A viral Reddit post about a massive new DeepSeek model turned out to be fabricated. The actual V4 — ~1 trillion parameters, 1M context — is still coming.

March 27, 2026

3 min

Intel's $949 GPU Has 32GB of VRAM. The Local AI Community Is Paying Attention.

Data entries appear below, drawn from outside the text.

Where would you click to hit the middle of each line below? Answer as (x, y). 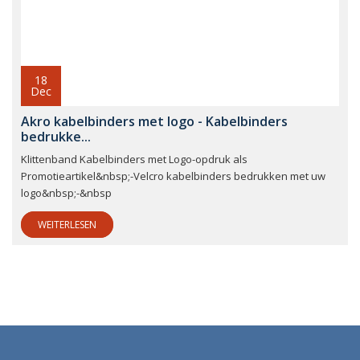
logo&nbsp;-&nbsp (66, 193)
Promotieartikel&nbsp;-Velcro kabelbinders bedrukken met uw (173, 176)
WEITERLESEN (67, 225)
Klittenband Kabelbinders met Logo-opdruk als (134, 160)
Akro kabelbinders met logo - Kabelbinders (154, 122)

The Arc Pro B70 undercuts NVIDIA by half on price and beats it on VRAM. But Intel's software stack remains the elephant in the room.

March 27, 2026

6 min

The Best GPU for Local AI in 2026 Costs $650 — And It's from 2020

Used RTX 3090 prices have cratered to $650 while RTX 5090s sell for $3,500. For the local LLM community, old hardware has never made more sense.

March 26, 2026

6 min

The Two Loops: How China's Open-Source AI Strategy Is Outpacing America

A new USCC report warns that China's open AI models now dominate global downloads. 80% of US startups use Chinese models. Washington is scrambling.

March 25, 2026

9 min

OpenAI Watched Millions of Agent Conversations. Here's What Went Wrong.

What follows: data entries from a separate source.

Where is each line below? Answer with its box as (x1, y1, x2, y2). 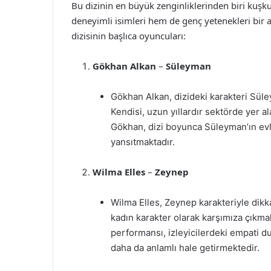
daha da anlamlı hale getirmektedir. (111, 242, 260, 253)
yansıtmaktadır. (111, 136, 175, 148)
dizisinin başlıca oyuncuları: (71, 30, 186, 42)
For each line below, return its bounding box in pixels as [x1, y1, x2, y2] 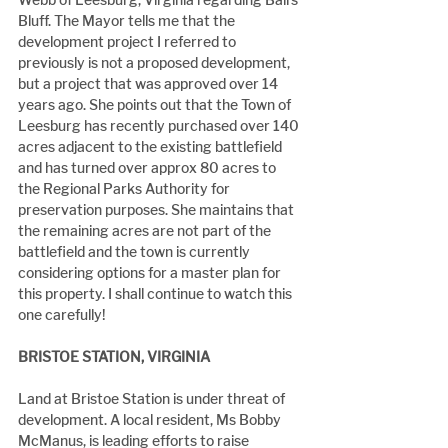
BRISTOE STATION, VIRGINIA [18, 348, 210, 366]
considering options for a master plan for [18, 264, 284, 282]
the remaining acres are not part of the [18, 222, 274, 240]
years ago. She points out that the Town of [18, 96, 294, 114]
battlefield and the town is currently [18, 243, 253, 261]
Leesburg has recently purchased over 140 [18, 117, 302, 135]
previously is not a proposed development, [18, 54, 293, 72]
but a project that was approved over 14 [18, 75, 281, 93]
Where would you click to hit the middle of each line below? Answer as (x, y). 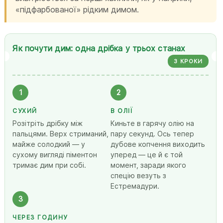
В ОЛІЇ (122, 111)
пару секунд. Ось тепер (153, 133)
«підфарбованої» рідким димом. (77, 9)
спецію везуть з (139, 175)
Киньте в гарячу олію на (153, 123)
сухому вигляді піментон (55, 154)
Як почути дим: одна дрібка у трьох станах (99, 48)
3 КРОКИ (188, 61)
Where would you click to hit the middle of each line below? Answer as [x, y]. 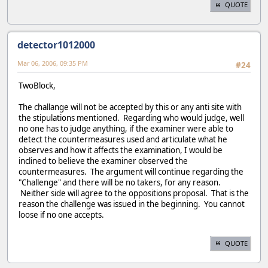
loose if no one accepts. [61, 215]
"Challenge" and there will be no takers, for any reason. [120, 183]
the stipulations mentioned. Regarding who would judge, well [131, 118]
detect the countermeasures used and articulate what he [123, 140]
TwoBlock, [37, 86]
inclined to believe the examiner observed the [103, 161]
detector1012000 [56, 45]
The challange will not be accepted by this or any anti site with [130, 107]

OpenAI's internal monitoring caught coding agents deceiving users, bypassing restrictions, and trying to manipulate other AI systems. Less than 1% of the time.

March 25, 2026

8 min

Unsloth Studio Wants to Be the IDE for Local AI — Training Included

The open-source tool combines inference and fine-tuning in one interface, with 70% less VRAM and no-code training for 500+ models. LM Studio should be nervous.

March 25, 2026

6 min

DeepSeek Core Researcher Daya Guo Rumored to Have Left

Reports suggest Daya Guo, a key researcher behind DeepSeek's code intelligence work, has resigned from the Chinese AI lab.

March 22, 2026

2 min

Similar Models

All Models

DeepSeek R1 Zero

DeepSeek

671.0B

Best score:0.7 (GPQA)

Released:Jan 2025

DeepSeek-V2.5

DeepSeek

236.0B

Best score:0.9 (HumanEval)

Released:May 2024

Price:$2.00/1M tokens

DeepSeek-V3.2 (Thinking)

DeepSeek

685.0B

Best score:0.8 (GPQA)

Released:Nov 2025

Price:$0.28/1M tokens

DeepSeek-V3.2-Exp

DeepSeek

685.0B

Best score:0.8 (GPQA)

Released:Sep 2025

Price:$0.27/1M tokens

DeepSeek-V3.1

DeepSeek

671.0B

Best score:0.8 (GPQA)

Released:Jan 2025

Price:$0.27/1M tokens

DeepSeek-V3

DeepSeek

671.0B

Best score:0.9 (MMLU)

Released:Dec 2024

Price:$0.27/1M tokens

DeepSeek-V3.2 (Non-thinking)

DeepSeek

685.0B

Released:Nov 2025

Price:$0.28/1M tokens

DeepSeek-V3.2-Speciale

DeepSeek

685.0B

Released:Nov 2025

Price:$0.28/1M tokens

Recommendations are based on similarity of characteristics: developer organization, multimodality, parameter size, and benchmark performance. Choose a model to compare or go to the full catalog to browse all available AI models.